The reagents used in the flotation test were dodecylamine, n-octanol and hydrochloric acid, which were chemically pure or analytically pure and purchased from the reagent sales company.

Test method

Single mineral flotation test

The pure mineral flotation test utilized a hanging tank XFGC-type flotation machine used in the laboratory. The volume of the flotation tank was 30 mL, the speed of the flotation machine was 1800 r/min, and the test water was distilled water. Three grams of pure minerals and 25 mL of distilled water were added each time. After adding the regulator and collector (collector + n-octanol), the mixture was stirred for 3 min. After flotation for 4 min, a circulating water vacuum pump was used to filter, dry, and weigh the sample.

Quantum mechanics calculation simulation

The calculation simulation utilized the CASTEP (Cambridge Serial Total Energy Package) quantum mechanics module in Materials Studio (hereinafter referred to as MS). This module uses the density functional method for simulation. The convergence criteria of the ideal structure and for the energy calculation were as follows: (a) an energy tolerance of 2 × 10−5 eV/atom, (b) a maximum-force tolerance of 0.05 eV/Å, (c) a maximum-displacement tolerance of 0.002 Å and (d) a self-consistent-field tolerance of 1.0 × 10−6 eV/atom.

Establishing a stable surface structure and relaxing the surface atoms is an important step before the interaction between the agent and the mineral crystal. In this paper, through the relaxation of different cleavage surfaces of magnesite, dolomite and quartz, the surface energy of each cleavage surface was compared to determine the best surface for the agent and minerals. The surface energy was calculated as follows21,22:

$${\text{E}}_{{{\text{surf}}}} = [ {{\text{E}}_{{{\text{slab}}}} - ( {{\text{N}}_{{{\text{slab}}}}/{\text{N}}_{{{\text{bulk}}}} } )\cdot{\text{E}}_{{{\text{bulk}}}} } ]/{\text{2A}}$$
(1)

where Eslab is the energy of the surface slab, Ebulk is the single-cell volume energy, Nslab is the number of atoms in the layer, Nbulk is the number of atoms contained in a unit-cell volume, A is the specific surface area, and the factor 1/2 derives from the two faces of the z-axis in the surface layer.
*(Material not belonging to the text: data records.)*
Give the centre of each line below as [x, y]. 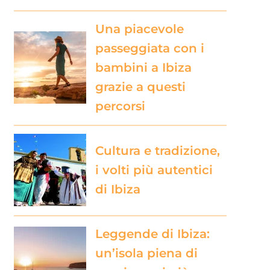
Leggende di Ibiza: [152, 234]
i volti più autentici [154, 170]
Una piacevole [139, 29]
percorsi [120, 106]
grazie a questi [140, 86]
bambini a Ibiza [143, 67]
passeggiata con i [149, 48]
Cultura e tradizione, [157, 150]
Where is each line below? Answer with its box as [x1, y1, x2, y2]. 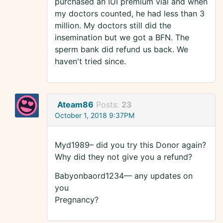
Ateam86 [57, 100, 94, 110]
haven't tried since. [55, 56, 126, 67]
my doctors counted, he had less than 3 [55, 8, 205, 19]
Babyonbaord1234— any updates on [55, 171, 193, 181]
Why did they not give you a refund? [55, 152, 192, 162]
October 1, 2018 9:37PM [55, 111, 134, 120]
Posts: [96, 100, 121, 110]
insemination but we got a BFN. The [55, 32, 189, 43]
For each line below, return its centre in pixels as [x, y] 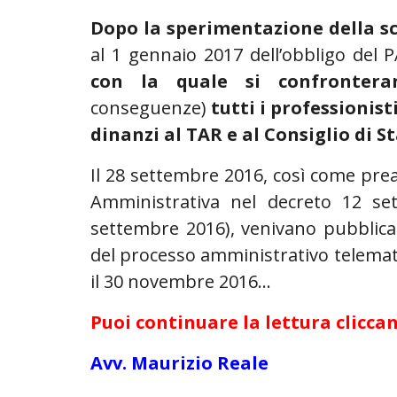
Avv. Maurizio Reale [179, 362]
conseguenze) [151, 107]
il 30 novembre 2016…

The stability of the adsorption system was represented by the adsorption energy of the agent on the surface of the mineral. The total adsorption energy was23,24:

$$\Delta {\text{E}}_{{{\text{ads}}}} = {\text{ E}}_{{{\text{complex}}}} - ( {{\text{E}}_{{{\text{adsorbate}}}} + {\text{ E}}_{{{\text{mineral}}}} } )$$
(2)

where Ecomplex is the total energy of the optimal adsorbate and mineral structure, Eadsorbate is the total energy of the adsorbate, and Emineral is the energy required to cut the mineral surface. A negative ΔEads indicates exothermic adsorption, i.e., the adsorbate has an increasingly stronger effect on the mineral surface.

When ΔEads was negative, the reaction was exothermic, and the magnitude of ΔEads directly correlated with the strength and quality of the effect of the agent on the mineral surface, indicating that the adsorption process is more likely to occur.

Test results and discussion

Experimental research

The pulp pH was adjusted to 5–6 with hydrochloric acid. The effect of the amount of collector DDA on the floatability of magnesite, dolomite and quartz under the condition of n-octanol (the mass ratio of dodecylamine to n-octanol is 4:1) was investigated. The results are shown in Fig. 2.

Figure 2
figure 2

The effect of n-octanol on the flotation of magnesite (a), dolomite (b) and quartz (c) with dodecylamine (DDA dodecylamine, NDA dodecylamine + n-octanol).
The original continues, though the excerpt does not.